A retrospective analysis of patients from Shanghai Parkway Health Ophthalmology Department and Peking University People's Hospital Optometry Center. The dataset likely contains demographic and ocular biometric parameters used to develop a machine learning model for predicting myopia progression. The model was developed by Peng Zhou and published on figshare in April 2026.
Use Cases
- Building machine learning models to predict myopia progression risk based on biometric parameters.
- Analyzing the importance of specific ocular features like pupil size and corneal thickness for axial elongation.

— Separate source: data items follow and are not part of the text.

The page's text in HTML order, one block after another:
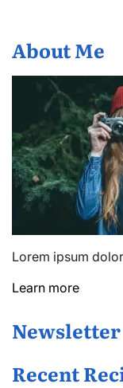
About Me
Lorem ipsum
Learn more
Newsletter
Recent

- Comparing the performance of different ML algorithms (e.g., XGBoost, random forest) on clinical prediction tasks.
- Creating quantitative assessment tools for early clinical intervention in myopia management.
Strengths
- The dataset is associated with a published study where an XGBoost model achieved an R² of 0.913 on the training set.
- Variable importance analysis identified specific predictors, with pupil size scoring 100 and corneal thickness scoring 40.88.
- The training and validation sets showed no statistically significant differences in baseline characteristics (all P > 0.05).
Limitations
- Column-level documentation is absent; field semantics must be inferred after download.
- Row count is unknown, which may limit suitability assessment.
- The dataset size is 9.6 KB, indicating a very limited scope.
Provenance
- Source
- Peng Zhou
- Collection Method
- Retrospective analysis of patient records.
- Freshness
- Last updated 2026-04-24 17:43:41; freshness should be verified.
- Geography
- Patients treated in Shanghai and Beijing, China.